■ **ASSIGNMENT**
Every entry, from the first to the last, should be written out exactly.
+ + + + + + +
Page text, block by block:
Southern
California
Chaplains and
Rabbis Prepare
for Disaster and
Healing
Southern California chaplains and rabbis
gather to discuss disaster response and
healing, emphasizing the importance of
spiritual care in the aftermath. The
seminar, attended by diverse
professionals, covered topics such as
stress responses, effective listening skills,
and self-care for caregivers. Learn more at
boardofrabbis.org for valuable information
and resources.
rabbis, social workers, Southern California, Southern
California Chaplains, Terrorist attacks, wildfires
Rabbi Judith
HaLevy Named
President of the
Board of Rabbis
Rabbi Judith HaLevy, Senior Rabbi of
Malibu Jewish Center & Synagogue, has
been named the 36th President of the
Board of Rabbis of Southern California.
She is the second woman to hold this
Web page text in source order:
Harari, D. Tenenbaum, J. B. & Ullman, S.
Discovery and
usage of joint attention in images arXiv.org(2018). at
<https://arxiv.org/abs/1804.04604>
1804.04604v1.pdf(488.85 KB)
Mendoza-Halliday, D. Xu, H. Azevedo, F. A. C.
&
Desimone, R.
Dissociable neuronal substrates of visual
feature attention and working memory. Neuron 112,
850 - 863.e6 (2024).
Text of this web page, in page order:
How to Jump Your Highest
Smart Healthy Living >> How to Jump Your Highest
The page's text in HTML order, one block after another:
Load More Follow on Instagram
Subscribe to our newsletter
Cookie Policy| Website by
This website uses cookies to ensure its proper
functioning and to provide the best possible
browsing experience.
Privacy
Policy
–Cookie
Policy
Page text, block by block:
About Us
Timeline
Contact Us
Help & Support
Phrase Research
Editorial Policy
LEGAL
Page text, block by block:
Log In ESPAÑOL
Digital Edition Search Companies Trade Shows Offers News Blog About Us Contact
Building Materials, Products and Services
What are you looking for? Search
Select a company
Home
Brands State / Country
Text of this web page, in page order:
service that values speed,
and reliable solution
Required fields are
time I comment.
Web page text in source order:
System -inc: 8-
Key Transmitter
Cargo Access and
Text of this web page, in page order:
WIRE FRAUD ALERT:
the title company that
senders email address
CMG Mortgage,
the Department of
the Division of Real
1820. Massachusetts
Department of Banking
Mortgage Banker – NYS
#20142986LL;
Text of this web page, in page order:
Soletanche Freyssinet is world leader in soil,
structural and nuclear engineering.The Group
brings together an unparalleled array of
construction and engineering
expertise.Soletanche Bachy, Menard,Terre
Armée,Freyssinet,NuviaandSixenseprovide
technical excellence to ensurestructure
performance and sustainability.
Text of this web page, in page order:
+ + + + + + +
■ **WRITTEN ANSWER**
Page text, block by block:
Southern
California
Chaplains and
Rabbis Prepare
for Disaster and
Healing
Southern California chaplains and rabbis
gather to discuss disaster response and
healing, emphasizing the importance of
spiritual care in the aftermath. The
seminar, attended by diverse
professionals, covered topics such as
stress responses, effective listening skills,
and self-care for caregivers. Learn more at
boardofrabbis.org for valuable information
and resources.
rabbis, social workers, Southern California, Southern
California Chaplains, Terrorist attacks, wildfires
Rabbi Judith
HaLevy Named
President of the
Board of Rabbis
Rabbi Judith HaLevy, Senior Rabbi of
Malibu Jewish Center & Synagogue, has
been named the 36th President of the
Board of Rabbis of Southern California.
She is the second woman to hold this
Web page text in source order:
Harari, D. Tenenbaum, J. B. & Ullman, S.
Discovery and
usage of joint attention in images arXiv.org(2018). at
<https://arxiv.org/abs/1804.04604>
1804.04604v1.pdf(488.85 KB)
Mendoza-Halliday, D. Xu, H. Azevedo, F. A. C.
&
Desimone, R.
Dissociable neuronal substrates of visual
feature attention and working memory. Neuron 112,
850 - 863.e6 (2024).
Text of this web page, in page order:
How to Jump Your Highest
Smart Healthy Living >> How to Jump Your Highest
The page's text in HTML order, one block after another:
Load More Follow on Instagram
Subscribe to our newsletter
Cookie Policy| Website by
This website uses cookies to ensure its proper
functioning and to provide the best possible
browsing experience.
Privacy
Policy
–Cookie
Policy
Page text, block by block:
About Us
Timeline
Contact Us
Help & Support
Phrase Research
Editorial Policy
LEGAL
Page text, block by block:
Log In ESPAÑOL
Digital Edition Search Companies Trade Shows Offers News Blog About Us Contact
Building Materials, Products and Services
What are you looking for? Search
Select a company
Home
Brands State / Country
Text of this web page, in page order:
service that values speed,
and reliable solution
Required fields are
time I comment.
Web page text in source order:
System -inc: 8-
Key Transmitter
Cargo Access and
Text of this web page, in page order:
WIRE FRAUD ALERT:
the title company that
senders email address
CMG Mortgage,
the Department of
the Division of Real
1820. Massachusetts
Department of Banking
Mortgage Banker – NYS
#20142986LL;
Text of this web page, in page order:
Soletanche Freyssinet is world leader in soil,
structural and nuclear engineering.The Group
brings together an unparalleled array of
construction and engineering
expertise.Soletanche Bachy, Menard,Terre
Armée,Freyssinet,NuviaandSixenseprovide
technical excellence to ensurestructure
performance and sustainability.
Text of this web page, in page order:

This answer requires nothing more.